E-mail: holger.luthman{at}med.lu.se
Niddm1i, a 16-Mb locus within the major diabetes QTL in the diabetic GK rat, causes impaired glucose tolerance in the congenic NIDDM1I strain. Niddm1i is homologous to both human and mouse regions linked with type 2 diabetes susceptibility. We employed multiple QTL analyses of congenic F2 progeny selected for one recombination event within Niddm1i combined with characterization of subcongenic strains. Fine mapping located one hyperglycemia locus within 700 kb (Niddm1i4, P = 5 x 10–6). Two adjacent loci were also detected, and the GK allele at Niddm1i2 (500 kb) showed a glucose-raising effect, whereas it had a glucose-lowering effect at Niddm1i3 (400 kb).
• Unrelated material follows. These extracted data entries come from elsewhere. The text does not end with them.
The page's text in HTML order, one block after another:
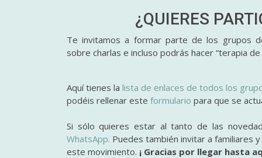
¿QUIERES
Te invitamos a formar parte de los grupos
sobre charlas e incluso podrás hacer “terapia de
Aquí tienes lalista de enlaces de todos los
podéis rellenar este formulario para que se
Si sólo quieres estar al tanto de las
WhatsApp. Puedes también invitar a familiares
este movimiento. ¡ Gracias por llegar hasta
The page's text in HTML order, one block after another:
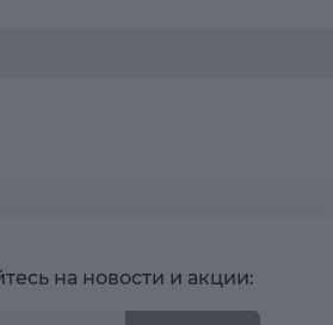
на новости и акции:
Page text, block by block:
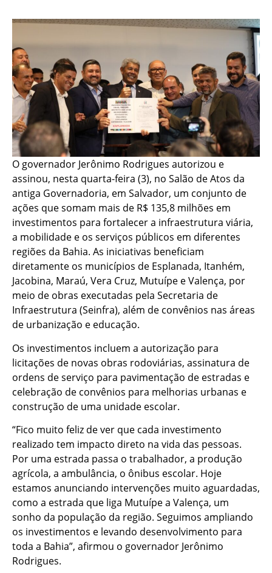
O governador Jerônimo Rodrigues autorizou e
assinou, nesta quarta-feira (3), no Salão de Atos da
antiga Governadoria, em Salvador, um conjunto de
ações que somam mais de R$ 135,8 milhões em
investimentos para fortalecer a infraestrutura viária,
a mobilidade e os serviços públicos em diferentes
regiões da Bahia. As iniciativas beneficiam
diretamente os municípios de Esplanada, Itanhém,
Jacobina, Maraú, Vera Cruz, Mutuípe e Valença, por
meio de obras executadas pela Secretaria de
Infraestrutura (Seinfra), além de convênios nas áreas
de urbanização e educação.
Os investimentos incluem a autorização para
licitações de novas obras rodoviárias, assinatura de
ordens de serviço para pavimentação de estradas e
celebração de convênios para melhorias urbanas e
construção de uma unidade escolar.
“Fico muito feliz de ver que cada investimento
realizado tem impacto direto na vida das pessoas.
Por uma estrada passa o trabalhador, a produção
agrícola, a ambulância, o ônibus escolar. Hoje
estamos anunciando intervenções muito aguardadas,
como a estrada que liga Mutuípe a Valença, um
sonho da população da região. Seguimos ampliando
os investimentos e levando desenvolvimento para
toda a Bahia”, afirmou o governador Jerônimo
Rodrigues.
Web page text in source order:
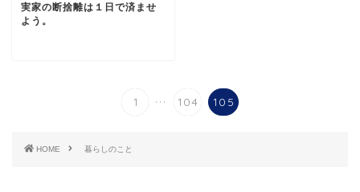
実家の断捨離は１日で済ませ
よう。
1 ... 104 105
HOME 暮らしのこと
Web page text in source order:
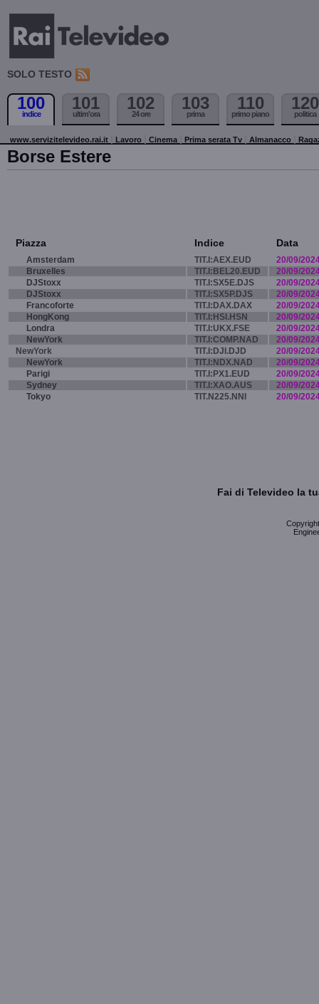
SOLO TESTO
100
indice
101
ultim'ora
102
24 ore
103
prima
110
primo piano
120
politica
www.servizitelevideo.rai.it Lavoro Cinema Prima serata Tv Almanacco
Borse Estere
Piazza Indice Data
Amsterdam TIT.I:AEX.EUD
20/09/
Bruxelles
TIT.I:BEL20.EUD
20/09/
DJStoxx
TIT.I:SX5E.DJS
20/09/
DJStoxx
TIT.I:SX5P.DJS
20/09/
Francoforte
TIT.I:DAX.DAX
20/09/
HongKong
TIT.I:HSI.HSN
20/09/
Londra
TIT.I:UKX.FSE
20/09/
NewYork
TIT.I:COMP.NAD
20/09/
NewYork
TIT.I:DJI.DJD
20/09/
NewYork
TIT.I:NDX.NAD
20/09/
Parigi
TIT.I:PX1.EUD
20/09/
Sydney
TIT.I:XAO.AUS
20/09/
Tokyo
TIT.N225.NNI 20/09/
Fai di Televideo la
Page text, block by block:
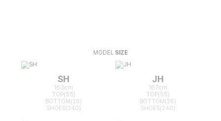
MODEL SIZE
SH
163cm
TOP(55)
BOTTOM(26)
SHOES(240)
JH
167cm
TOP(55)
BOTTOM(26)
SHOES(240)
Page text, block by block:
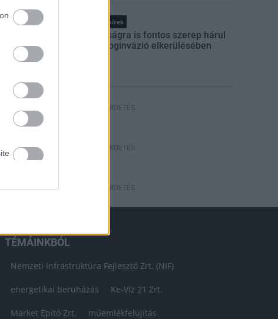
Országos hírek
A lakosságra is fontos szerep hárul
a szúnyoginvázió elkerülésében
HIRDETÉS
HIRDETÉS
HIRDETÉS
TÉMÁINKBÓL
Nemzeti Infrastruktúra Fejlesztő Zrt. (NIF)
energetikai beruházás Ke-Víz 21 Zrt.
Market Építő Zrt. műemlékfelújítás
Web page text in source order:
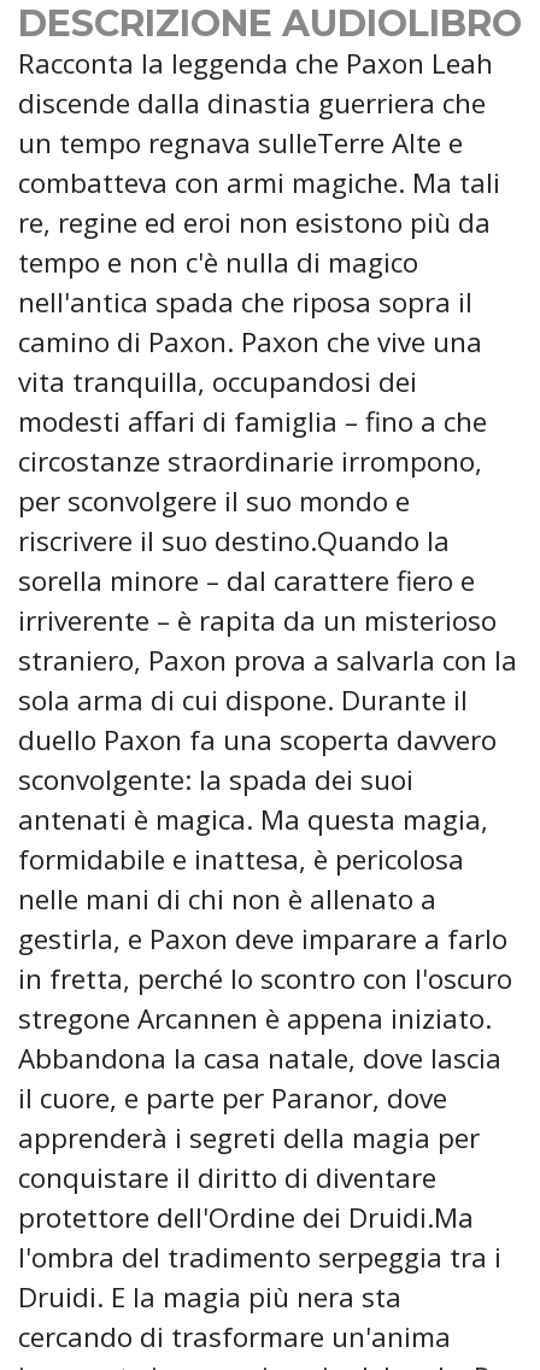
DESCRIZIONE AUDIOLIBRO
Racconta la leggenda che Paxon Leah
discende dalla dinastia guerriera che
un tempo regnava sulleTerre Alte e
combatteva con armi magiche. Ma tali
re, regine ed eroi non esistono più da
tempo e non c'è nulla di magico
nell'antica spada che riposa sopra il
camino di Paxon. Paxon che vive una
vita tranquilla, occupandosi dei
modesti affari di famiglia – fino a che
circostanze straordinarie irrompono,
per sconvolgere il suo mondo e
riscrivere il suo destino.Quando la
sorella minore – dal carattere fiero e
irriverente – è rapita da un misterioso
straniero, Paxon prova a salvarla con la
sola arma di cui dispone. Durante il
duello Paxon fa una scoperta davvero
sconvolgente: la spada dei suoi
antenati è magica. Ma questa magia,
formidabile e inattesa, è pericolosa
nelle mani di chi non è allenato a
gestirla, e Paxon deve imparare a farlo
in fretta, perché lo scontro con l'oscuro
stregone Arcannen è appena iniziato.
Abbandona la casa natale, dove lascia
il cuore, e parte per Paranor, dove
apprenderà i segreti della magia per
conquistare il diritto di diventare
protettore dell'Ordine dei Druidi.Ma
l'ombra del tradimento serpeggia tra i
Druidi. E la magia più nera sta
cercando di trasformare un'anima
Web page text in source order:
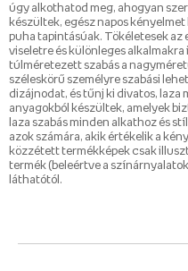
úgy alkothatod meg, ahogyan
készültek, egész napos
puha tapintásúak. Tökéletesek az
viseletre és különleges
túlméretezett szabás a
széleskörű személyre szabási
dizájnodat, és tűnj ki divatos, laza
anyagokból készültek, amelyek
laza szabás minden alkathoz és
azok számára, akik értékelik a
közzétett termékképek csak
termék (beleértve a
láthatótól.
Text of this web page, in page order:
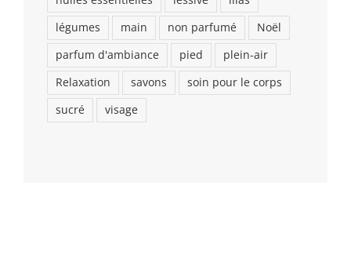
légumes
main non parfumé
Noël
parfum d'ambiance
pied
plein-air
Relaxation
savons
soin pour le corps
sucré
visage
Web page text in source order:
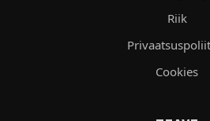
Riik
Cookies
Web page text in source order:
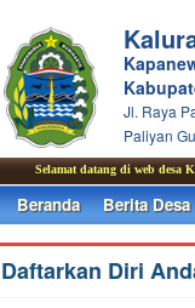
Jl. Raya
Paliyan
Selamat datang di web desa
Beranda Berita Desa
Daftarkan Diri
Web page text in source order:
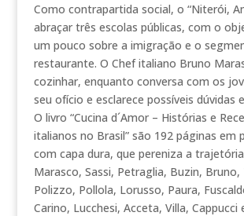
Como contrapartida social, o “Niterói,
abraçar três escolas públicas, com o
um pouco sobre a imigração e o
restaurante. O Chef italiano Bruno
cozinhar, enquanto conversa com os
seu ofício e esclarece possíveis dúvidas
O livro “Cucina d´Amor – Histórias e
italianos no Brasil” são 192 páginas em
com capa dura, que pereniza a
Marasco, Sassi, Petraglia, Buzin, Bruno,
Polizzo, Pollola, Lorusso, Paura,
Carino, Lucchesi, Acceta, Villa, Cappucci
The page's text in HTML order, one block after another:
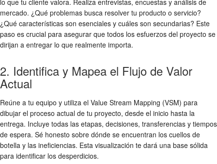
mercado. ¿Qué problemas busca resolver tu producto o servicio?
¿Qué características son esenciales y cuáles son secundarias? Este
paso es crucial para asegurar que todos los esfuerzos del proyecto se
dirijan a entregar lo que realmente importa.
2. Identifica y Mapea el Flujo de Valor
Actual
Reúne a tu equipo y utiliza el Value Stream Mapping (VSM) para
dibujar el proceso actual de tu proyecto, desde el inicio hasta la
entrega. Incluye todas las etapas, decisiones, transferencias y tiempos
de espera. Sé honesto sobre dónde se encuentran los cuellos de
botella y las ineficiencias. Esta visualización te dará una base sólida
para identificar los desperdicios.
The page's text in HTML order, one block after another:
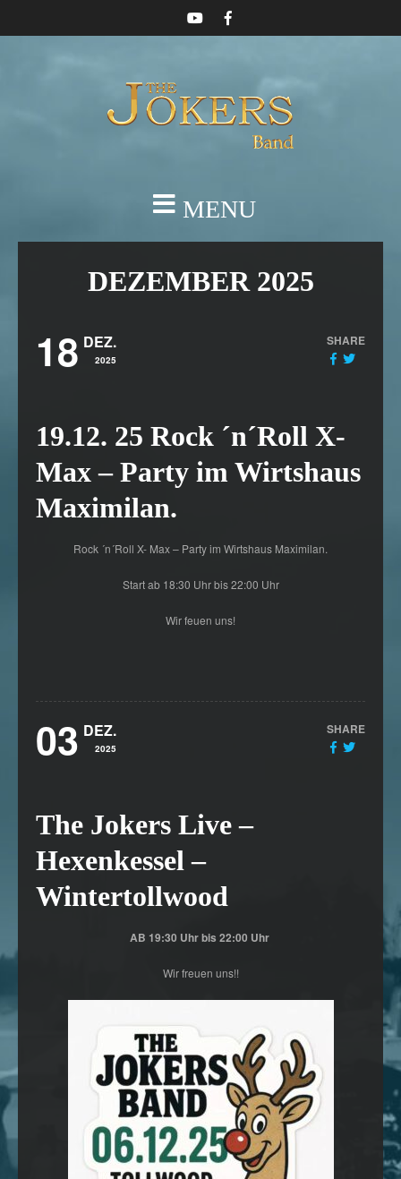
MENU
DEZEMBER 2025
18 DEZ.
2025
SHARE
19.12. 25 Rock ´n´Roll X-
Max – Party im Wirtshaus
Maximilan.
Rock ´n´Roll X- Max – Party im Wirtshaus Maximilan.
Start ab 18:30 Uhr bis 22:00 Uhr
Wir feuen uns!
03 DEZ.
2025
SHARE
The Jokers Live –
Hexenkessel –
Wintertollwood
AB 19:30 Uhr bis 22:00 Uhr
Wir freuen uns!!
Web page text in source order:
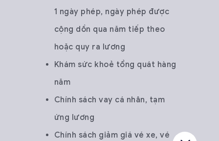
1 ngày phép, ngày phép được
cộng dồn qua năm tiếp theo
hoặc quy ra lương
Khám sức khoẻ tổng quát hàng
năm
Chính sách vay cá nhân, tạm
ứng lương
Chính sách giảm giá vé xe, vé
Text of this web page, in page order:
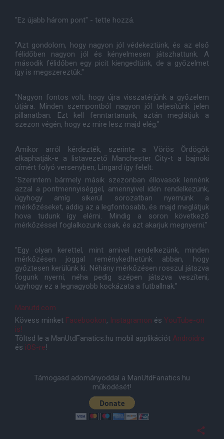
"Ez újabb három pont" - tette hozzá.
"Azt gondolom, hogy nagyon jól védekeztünk, és az első
félidőben nagyon jól és kényelmesen játszhattunk. A
második félidőben egy picit kiengedtünk, de a győzelmet
így is megszereztük."
"Nagyon fontos volt, hogy újra visszatérjünk a győzelem
útjára. Minden szempontból nagyon jól teljesítünk jelen
pillanatban. Ezt kell fenntartanunk, aztán meglátjuk a
szezon végén, hogy ez mire lesz majd elég."
Amikor arról kérdezték, szerinte a Vörös Ördögök
elkaphatják-e a listavezető Manchester City-t a bajnoki
címért folyó versenyben, Lingard így felelt:
"Szerintem bármely másik szezonban éllovasok lennénk
azzal a pontmennyiséggel, amennyivel idén rendelkezünk,
úgyhogy amíg sikerül sorozatban nyernünk a
mérkőzéseket, addig az a legfontosabb, és majd meglátjuk
hova tudunk így elérni. Mindig a soron következő
mérkőzéssel foglalkozunk csak, és azt akarjuk megnyerni."
"Egy olyan kerettel, mint amivel rendelkezünk, minden
mérkőzésen joggal reménykedhetünk abban, hogy
győztesen kerülünk ki. Néhány mérkőzésen rosszul játszva
fogunk nyerni, néha pedig szépen játszva veszíteni,
úgyhogy ez a legnagyobb kockázata a futballnak."
Manutd.com
Kövess minket Facebookon, Instagramon és YouTube-on
is!
Töltsd le a ManUtdFanatics.hu mobil applikációt Androidra
és iOS-re!
Támogasd adományoddal a ManUtdFanatics.hu
működését!

Most proximally, Niddm1i1 (800 kb) affecting body weight was identified. Experimental data from subcongenics supported the four loci. Sorcs1, one of the two known diabetes susceptibility genes in the region, resides within Niddm1i3, while Tcf7l2 maps outside all four loci. Multiple-marker QTL analysis incorporating the effect of cosegregating QTL as cofactors together with genetically selected progeny can remarkably enhance resolution of QTL. The data demonstrate that the species-conserved Niddm1i is a composite of at least four QTL affecting type 2 diabetes susceptibility and that two adjacent QTL (Niddm1i2GK and Niddm1i3GK) act in opposite directions.